New York, IDN Times – Sidang Majelis Umum ke-78 Perserikatan Bangsa-Bangsa (SMU PBB) menjadi momen bagi negara berkembang untuk naik kelas, apakah secara ekonomi atau politik. Gongnya adalah kritik Sekjen PBB, Antonio Guterres, terhadap tata kelola global yang dianggap sudah usang.
Organisasi internasional, sebagai perwujudan dari multilateralisme, tidak mampu menghadapi krisis modern, seperti pandemik COVID-19, perang Rusia-Ukraina, hingga krisis iklim.
Pihak yang dirugikan dari semua itu adalah negara berkembang. Sebut saja pandemik, di mana negara berkembang kesulitan untuk mengembangkan vaksin karena urusan hak cipta. Atau perang Rusia-Ukraina yang berdampak terhadap pasokan gandum dan pupuk. Sama seperti krisis iklim, ketika negara berkembang harus merasakan pemanasan global imbas aktivitas industri negara maju dan insentif iklim yang tak kunjung cair.
“Dunia kita menjadi tidak terkendali.
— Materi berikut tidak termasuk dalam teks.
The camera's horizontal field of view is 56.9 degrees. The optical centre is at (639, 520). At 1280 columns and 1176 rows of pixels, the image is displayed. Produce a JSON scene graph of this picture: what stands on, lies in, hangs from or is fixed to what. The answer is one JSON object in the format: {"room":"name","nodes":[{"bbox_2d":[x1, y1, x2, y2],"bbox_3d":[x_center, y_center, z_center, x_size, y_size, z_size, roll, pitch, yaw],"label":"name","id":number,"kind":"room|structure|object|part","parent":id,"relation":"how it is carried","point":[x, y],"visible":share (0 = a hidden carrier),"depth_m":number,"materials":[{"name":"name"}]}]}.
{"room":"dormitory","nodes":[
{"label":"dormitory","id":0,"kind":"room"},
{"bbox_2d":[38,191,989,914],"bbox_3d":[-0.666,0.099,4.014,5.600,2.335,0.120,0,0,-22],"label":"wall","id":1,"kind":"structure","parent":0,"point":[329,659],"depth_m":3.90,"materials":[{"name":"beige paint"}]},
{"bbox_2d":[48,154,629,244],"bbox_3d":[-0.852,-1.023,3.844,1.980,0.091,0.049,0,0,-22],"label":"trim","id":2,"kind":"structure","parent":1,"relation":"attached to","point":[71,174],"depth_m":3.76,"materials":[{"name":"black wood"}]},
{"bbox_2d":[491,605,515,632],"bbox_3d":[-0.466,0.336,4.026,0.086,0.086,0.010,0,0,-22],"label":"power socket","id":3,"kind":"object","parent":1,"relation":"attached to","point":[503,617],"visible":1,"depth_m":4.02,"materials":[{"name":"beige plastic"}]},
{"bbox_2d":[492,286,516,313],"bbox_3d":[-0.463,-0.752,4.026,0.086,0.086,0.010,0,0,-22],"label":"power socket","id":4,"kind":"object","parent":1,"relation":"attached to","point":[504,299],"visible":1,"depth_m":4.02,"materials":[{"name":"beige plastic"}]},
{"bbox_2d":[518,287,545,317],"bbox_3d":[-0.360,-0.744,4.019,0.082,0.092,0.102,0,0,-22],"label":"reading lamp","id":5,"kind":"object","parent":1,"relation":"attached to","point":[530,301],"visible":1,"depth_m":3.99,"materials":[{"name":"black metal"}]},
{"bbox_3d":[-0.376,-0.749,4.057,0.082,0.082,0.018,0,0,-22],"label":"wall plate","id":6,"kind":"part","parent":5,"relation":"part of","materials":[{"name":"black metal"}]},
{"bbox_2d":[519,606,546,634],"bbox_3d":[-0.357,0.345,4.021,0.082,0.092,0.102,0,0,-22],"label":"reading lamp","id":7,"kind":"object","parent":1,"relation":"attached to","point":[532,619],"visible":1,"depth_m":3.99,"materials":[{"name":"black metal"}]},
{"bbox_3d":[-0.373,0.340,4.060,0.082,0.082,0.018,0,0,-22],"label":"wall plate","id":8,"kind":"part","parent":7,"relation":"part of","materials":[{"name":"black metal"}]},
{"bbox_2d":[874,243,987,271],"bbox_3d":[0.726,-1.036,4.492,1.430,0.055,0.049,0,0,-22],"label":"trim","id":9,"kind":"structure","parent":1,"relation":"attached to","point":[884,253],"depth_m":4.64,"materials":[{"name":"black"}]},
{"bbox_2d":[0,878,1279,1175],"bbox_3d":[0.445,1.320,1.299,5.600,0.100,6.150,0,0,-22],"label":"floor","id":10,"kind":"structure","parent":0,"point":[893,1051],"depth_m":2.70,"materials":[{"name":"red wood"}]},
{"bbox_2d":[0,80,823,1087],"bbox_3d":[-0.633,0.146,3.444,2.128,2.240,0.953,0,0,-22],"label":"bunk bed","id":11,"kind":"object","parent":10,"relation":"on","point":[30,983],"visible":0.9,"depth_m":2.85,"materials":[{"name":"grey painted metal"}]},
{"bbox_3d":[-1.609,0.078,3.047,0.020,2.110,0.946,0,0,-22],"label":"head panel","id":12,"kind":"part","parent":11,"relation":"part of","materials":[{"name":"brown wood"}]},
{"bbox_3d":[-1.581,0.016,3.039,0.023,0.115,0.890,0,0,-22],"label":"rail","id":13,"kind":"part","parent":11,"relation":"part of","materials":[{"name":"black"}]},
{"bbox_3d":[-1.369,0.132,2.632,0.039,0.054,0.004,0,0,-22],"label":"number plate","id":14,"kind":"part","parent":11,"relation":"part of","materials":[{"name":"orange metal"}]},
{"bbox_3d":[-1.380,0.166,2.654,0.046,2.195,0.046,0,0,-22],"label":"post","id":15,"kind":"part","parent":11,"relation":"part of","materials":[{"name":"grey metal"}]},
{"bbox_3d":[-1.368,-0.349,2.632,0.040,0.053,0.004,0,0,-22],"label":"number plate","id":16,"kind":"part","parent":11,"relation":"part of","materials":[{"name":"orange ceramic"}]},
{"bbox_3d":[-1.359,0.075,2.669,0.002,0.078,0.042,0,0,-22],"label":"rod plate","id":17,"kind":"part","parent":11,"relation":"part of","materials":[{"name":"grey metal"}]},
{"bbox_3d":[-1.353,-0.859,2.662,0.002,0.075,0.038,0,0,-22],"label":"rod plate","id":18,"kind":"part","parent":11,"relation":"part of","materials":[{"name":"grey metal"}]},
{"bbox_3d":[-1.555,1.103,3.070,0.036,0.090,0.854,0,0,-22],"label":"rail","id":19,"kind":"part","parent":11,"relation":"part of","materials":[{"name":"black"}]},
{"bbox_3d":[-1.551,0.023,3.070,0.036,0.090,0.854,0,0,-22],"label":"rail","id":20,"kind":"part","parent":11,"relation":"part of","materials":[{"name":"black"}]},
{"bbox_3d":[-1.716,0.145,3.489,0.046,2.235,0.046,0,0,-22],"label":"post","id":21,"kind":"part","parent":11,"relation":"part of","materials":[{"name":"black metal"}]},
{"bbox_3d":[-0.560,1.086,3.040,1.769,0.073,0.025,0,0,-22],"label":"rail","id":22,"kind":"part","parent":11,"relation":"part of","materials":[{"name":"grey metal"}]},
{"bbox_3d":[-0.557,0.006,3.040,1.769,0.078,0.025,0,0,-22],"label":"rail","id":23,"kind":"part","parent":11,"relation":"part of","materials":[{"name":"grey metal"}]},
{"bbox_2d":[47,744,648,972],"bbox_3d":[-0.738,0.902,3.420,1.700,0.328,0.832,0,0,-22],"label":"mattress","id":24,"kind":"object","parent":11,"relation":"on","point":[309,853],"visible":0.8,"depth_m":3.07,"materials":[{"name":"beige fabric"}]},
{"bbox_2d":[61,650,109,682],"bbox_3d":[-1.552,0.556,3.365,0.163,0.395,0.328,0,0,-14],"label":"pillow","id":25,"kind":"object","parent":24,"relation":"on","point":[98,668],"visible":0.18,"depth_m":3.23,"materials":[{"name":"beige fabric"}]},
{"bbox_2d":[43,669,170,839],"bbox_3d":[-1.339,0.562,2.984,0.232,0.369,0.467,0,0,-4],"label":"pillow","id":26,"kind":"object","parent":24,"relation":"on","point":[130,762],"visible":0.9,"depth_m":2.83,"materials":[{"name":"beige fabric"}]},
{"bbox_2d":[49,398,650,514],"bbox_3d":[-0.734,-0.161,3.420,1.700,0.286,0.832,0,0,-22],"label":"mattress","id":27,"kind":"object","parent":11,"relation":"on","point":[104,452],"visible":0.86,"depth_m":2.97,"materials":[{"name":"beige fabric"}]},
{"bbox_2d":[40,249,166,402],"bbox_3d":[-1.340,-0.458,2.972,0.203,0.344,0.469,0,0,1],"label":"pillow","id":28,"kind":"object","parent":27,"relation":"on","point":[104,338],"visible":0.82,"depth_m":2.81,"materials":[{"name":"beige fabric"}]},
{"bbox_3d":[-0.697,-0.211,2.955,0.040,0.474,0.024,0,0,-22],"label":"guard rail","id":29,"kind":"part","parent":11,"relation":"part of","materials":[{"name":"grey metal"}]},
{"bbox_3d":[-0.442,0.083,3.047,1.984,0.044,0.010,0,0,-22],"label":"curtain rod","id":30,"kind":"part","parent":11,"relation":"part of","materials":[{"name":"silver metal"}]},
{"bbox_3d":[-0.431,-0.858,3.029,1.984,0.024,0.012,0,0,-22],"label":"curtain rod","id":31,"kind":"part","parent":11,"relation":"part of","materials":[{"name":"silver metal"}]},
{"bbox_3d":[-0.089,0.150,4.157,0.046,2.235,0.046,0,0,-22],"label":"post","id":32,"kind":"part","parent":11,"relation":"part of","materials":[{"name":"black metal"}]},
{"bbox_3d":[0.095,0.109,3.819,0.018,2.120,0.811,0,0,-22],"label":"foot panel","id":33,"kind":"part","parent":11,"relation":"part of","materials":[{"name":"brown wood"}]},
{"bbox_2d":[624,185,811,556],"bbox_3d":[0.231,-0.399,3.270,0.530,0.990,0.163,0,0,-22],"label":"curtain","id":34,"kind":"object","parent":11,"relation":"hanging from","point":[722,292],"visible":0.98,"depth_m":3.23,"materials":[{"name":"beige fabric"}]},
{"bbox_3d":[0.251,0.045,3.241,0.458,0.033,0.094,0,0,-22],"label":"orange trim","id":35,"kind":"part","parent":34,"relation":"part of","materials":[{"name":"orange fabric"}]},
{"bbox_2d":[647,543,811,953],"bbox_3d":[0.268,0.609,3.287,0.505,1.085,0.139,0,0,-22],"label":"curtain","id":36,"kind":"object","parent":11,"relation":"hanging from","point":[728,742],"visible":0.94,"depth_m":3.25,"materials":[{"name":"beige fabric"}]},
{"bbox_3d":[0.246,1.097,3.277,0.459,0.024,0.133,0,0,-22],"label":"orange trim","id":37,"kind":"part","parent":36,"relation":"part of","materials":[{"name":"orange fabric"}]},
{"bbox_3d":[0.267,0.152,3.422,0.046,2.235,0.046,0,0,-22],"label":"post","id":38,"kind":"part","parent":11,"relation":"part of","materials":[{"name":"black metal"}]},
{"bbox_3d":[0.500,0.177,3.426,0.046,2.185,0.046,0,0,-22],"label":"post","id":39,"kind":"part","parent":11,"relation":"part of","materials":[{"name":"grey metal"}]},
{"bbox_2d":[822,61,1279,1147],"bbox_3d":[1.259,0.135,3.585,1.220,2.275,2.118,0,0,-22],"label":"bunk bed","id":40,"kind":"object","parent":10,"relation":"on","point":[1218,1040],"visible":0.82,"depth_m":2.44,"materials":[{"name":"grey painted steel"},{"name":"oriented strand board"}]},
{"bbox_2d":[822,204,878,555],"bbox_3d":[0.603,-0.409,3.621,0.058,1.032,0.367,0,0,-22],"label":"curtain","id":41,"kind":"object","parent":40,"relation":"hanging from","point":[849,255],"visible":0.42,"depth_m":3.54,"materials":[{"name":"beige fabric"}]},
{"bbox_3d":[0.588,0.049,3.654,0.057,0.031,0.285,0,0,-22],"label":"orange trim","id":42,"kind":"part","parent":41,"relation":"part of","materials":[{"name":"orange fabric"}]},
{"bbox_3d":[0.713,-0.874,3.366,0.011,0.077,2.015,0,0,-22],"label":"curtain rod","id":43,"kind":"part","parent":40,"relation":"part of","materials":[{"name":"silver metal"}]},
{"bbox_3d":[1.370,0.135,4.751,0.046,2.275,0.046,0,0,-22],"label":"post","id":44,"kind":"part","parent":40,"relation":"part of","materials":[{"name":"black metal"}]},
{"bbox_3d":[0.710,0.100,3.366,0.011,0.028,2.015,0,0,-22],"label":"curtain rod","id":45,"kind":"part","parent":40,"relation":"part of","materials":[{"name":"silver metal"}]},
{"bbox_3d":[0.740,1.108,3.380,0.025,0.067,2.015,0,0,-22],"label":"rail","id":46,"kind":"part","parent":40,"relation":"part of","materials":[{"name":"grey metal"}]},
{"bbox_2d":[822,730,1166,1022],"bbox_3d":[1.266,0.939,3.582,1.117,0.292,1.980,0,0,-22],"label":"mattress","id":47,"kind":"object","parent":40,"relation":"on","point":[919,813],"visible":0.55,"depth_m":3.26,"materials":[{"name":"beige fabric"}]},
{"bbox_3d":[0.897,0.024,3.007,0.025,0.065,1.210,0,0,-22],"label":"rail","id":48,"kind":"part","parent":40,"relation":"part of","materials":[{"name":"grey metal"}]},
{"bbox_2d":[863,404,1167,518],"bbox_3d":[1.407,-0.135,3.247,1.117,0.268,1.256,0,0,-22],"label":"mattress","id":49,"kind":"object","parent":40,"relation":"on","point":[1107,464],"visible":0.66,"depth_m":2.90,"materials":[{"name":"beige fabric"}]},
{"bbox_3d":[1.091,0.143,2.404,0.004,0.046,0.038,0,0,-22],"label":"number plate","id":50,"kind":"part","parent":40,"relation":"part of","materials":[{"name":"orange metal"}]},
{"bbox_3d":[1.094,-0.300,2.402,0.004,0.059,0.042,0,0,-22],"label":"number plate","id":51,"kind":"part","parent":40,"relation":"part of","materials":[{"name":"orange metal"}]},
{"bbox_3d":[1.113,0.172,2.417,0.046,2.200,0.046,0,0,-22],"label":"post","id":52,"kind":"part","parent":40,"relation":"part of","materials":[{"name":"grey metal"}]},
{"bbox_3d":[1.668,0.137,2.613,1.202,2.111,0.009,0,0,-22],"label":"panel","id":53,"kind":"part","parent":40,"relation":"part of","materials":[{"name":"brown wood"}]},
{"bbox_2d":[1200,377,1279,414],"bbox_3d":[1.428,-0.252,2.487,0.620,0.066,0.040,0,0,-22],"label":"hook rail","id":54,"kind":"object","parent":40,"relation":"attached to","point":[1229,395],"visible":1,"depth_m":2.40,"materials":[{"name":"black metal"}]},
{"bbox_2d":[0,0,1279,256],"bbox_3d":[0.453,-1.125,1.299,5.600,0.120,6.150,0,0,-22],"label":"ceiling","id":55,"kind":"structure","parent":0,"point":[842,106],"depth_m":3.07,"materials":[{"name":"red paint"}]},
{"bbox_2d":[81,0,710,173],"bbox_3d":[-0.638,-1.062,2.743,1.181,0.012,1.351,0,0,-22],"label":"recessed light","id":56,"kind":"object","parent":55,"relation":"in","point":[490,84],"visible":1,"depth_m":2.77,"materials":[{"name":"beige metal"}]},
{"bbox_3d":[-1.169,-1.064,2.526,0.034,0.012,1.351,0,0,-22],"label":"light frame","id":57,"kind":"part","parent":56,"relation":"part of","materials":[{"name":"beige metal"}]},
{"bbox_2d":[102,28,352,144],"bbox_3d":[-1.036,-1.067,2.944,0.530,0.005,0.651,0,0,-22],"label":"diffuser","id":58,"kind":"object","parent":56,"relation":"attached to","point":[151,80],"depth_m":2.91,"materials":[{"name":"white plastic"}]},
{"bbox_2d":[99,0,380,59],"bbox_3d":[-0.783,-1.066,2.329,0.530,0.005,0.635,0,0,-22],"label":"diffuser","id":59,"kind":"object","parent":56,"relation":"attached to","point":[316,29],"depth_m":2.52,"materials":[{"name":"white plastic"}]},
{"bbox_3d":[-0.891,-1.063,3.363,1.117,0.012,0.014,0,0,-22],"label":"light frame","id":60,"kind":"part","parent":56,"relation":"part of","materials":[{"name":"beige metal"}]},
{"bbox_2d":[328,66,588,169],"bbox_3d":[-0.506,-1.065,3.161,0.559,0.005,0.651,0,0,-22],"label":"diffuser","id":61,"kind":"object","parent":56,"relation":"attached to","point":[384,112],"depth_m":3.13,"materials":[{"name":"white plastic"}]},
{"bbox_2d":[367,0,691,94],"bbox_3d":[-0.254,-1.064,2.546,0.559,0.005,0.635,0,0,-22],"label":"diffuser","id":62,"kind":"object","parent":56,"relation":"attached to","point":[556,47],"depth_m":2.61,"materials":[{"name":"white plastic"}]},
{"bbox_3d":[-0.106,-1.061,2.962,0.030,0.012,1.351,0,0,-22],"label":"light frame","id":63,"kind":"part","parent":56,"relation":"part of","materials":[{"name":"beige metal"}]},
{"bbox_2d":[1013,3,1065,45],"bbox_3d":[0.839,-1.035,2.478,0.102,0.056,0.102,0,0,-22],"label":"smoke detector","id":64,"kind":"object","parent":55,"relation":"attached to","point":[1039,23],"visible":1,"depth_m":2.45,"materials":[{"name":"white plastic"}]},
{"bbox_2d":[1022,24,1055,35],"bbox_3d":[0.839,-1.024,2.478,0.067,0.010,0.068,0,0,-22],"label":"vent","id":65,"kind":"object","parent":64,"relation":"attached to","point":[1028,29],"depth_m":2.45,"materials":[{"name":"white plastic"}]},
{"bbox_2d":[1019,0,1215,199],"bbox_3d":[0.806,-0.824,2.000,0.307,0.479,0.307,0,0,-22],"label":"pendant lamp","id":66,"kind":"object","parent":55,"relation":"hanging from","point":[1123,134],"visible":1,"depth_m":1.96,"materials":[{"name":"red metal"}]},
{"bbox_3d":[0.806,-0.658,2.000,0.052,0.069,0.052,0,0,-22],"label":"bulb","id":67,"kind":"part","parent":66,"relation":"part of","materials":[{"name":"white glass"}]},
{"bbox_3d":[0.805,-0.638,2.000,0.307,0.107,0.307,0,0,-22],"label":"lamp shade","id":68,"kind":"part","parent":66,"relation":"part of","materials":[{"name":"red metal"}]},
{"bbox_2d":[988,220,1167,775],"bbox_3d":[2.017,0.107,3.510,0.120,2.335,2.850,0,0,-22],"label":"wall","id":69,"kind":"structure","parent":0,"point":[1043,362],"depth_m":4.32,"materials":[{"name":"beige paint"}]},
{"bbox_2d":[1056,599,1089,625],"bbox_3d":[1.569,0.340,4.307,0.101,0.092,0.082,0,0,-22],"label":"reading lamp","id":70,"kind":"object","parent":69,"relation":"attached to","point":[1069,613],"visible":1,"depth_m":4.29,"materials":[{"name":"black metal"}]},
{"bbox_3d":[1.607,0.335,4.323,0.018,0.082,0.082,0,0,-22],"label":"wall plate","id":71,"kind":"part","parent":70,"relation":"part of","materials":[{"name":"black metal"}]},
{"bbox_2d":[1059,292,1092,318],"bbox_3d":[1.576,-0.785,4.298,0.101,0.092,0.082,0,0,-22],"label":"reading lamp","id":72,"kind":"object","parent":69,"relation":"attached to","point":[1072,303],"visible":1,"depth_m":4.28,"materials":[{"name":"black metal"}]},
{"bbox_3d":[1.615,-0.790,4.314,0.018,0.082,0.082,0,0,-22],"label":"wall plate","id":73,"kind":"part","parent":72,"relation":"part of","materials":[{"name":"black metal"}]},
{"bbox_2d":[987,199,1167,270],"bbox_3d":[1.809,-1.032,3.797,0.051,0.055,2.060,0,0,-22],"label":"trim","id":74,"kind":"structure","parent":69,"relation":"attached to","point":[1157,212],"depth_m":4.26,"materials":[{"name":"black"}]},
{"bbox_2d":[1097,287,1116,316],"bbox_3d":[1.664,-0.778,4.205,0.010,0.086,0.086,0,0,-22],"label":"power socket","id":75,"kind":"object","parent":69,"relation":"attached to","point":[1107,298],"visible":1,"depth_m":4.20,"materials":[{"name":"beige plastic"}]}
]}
Ketegangan geopolitik dan tantangan global semakin meningkat. Dan kita tampaknya tidak mampu bersatu untuk merespons,” kata Guterres dalam sambutannya di SMU PBB.
“Dunia telah berubah, tapi institusi kita belum melakukannya. Kita tidak dapat mengatasi masalah secara efektif jika lembaga-lembaga tidak mencerminkan dunia sebagaimana adanya. Alih-alih menyelesaikan masalah, mereka malah berisiko menjadi bagian dari masalah. Dan memang benar, perpecahan semakin mendalam. Terpecah antara kekuatan ekonomi dan militer, terbagi antara Utara dan Selatan, Timur dan Barat,” tambah dia.